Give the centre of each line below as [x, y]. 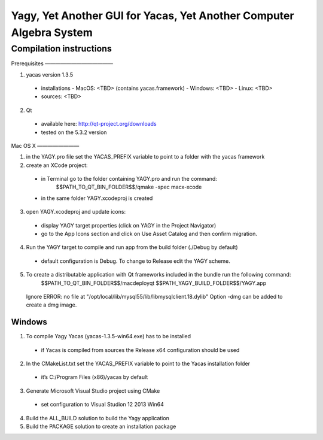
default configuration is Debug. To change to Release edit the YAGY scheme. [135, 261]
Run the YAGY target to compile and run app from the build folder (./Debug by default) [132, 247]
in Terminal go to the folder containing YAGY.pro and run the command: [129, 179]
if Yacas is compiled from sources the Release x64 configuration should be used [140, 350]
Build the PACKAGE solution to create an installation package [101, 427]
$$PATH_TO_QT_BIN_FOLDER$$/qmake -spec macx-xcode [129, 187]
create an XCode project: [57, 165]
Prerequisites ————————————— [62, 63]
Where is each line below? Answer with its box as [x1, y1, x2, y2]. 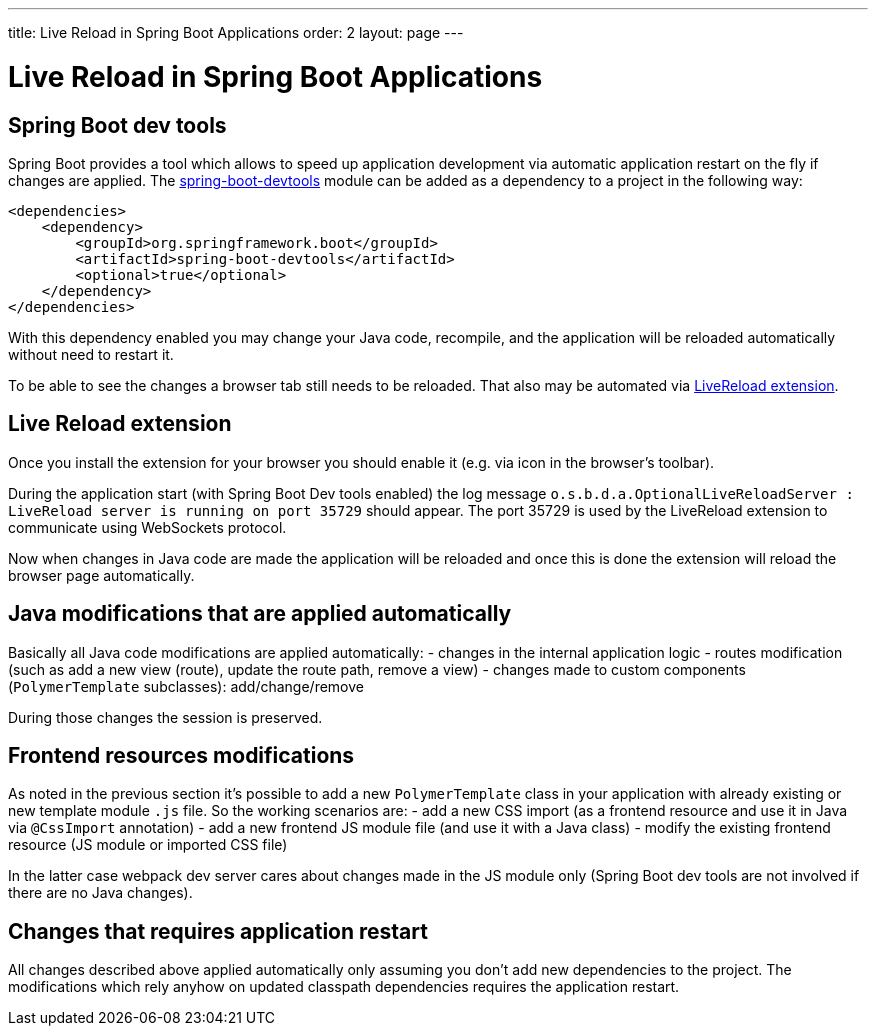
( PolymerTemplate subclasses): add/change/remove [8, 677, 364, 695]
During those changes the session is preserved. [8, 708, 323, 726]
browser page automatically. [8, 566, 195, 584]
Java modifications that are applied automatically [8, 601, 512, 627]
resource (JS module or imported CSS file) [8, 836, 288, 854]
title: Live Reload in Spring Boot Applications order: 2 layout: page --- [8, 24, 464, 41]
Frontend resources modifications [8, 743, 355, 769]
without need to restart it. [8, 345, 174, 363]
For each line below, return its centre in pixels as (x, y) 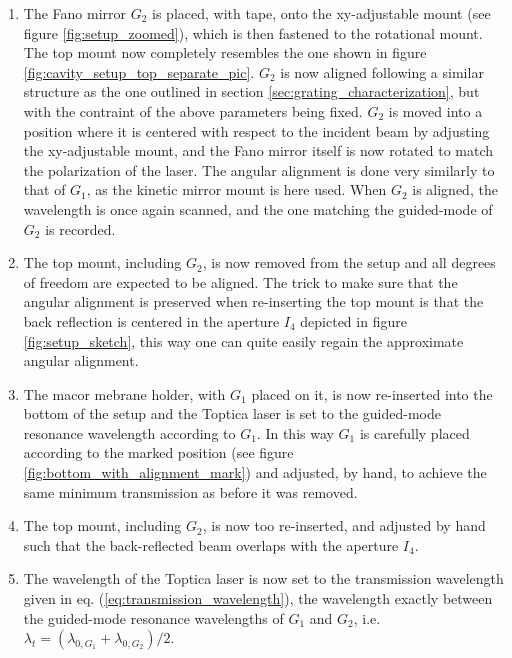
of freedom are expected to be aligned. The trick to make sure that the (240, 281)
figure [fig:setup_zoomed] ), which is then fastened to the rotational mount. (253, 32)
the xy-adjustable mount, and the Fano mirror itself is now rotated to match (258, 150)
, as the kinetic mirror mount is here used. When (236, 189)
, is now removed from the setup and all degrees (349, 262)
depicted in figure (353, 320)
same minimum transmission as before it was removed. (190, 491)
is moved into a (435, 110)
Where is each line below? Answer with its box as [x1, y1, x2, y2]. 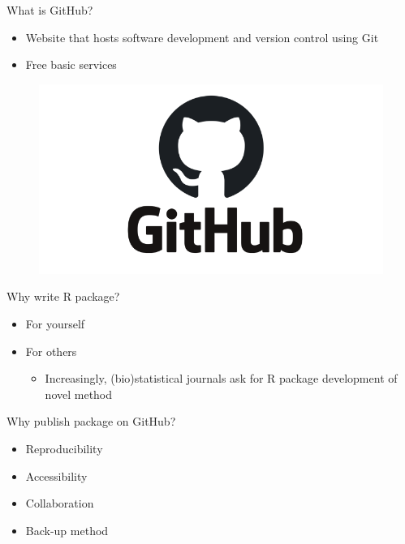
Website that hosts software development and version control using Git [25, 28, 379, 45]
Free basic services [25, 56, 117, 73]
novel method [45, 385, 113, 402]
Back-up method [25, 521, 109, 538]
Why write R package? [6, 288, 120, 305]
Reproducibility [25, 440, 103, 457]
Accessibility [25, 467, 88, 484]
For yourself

================================

_WHAT YOU WILL DO:_ Keep only those lines of the records that hold "mirror", and return them.

_SOLUTION TO THE PROBLEM:_
the xy-adjustable mount, and the Fano mirror itself is now rotated to match (258, 150)
, as the kinetic mirror mount is here used. When (236, 189)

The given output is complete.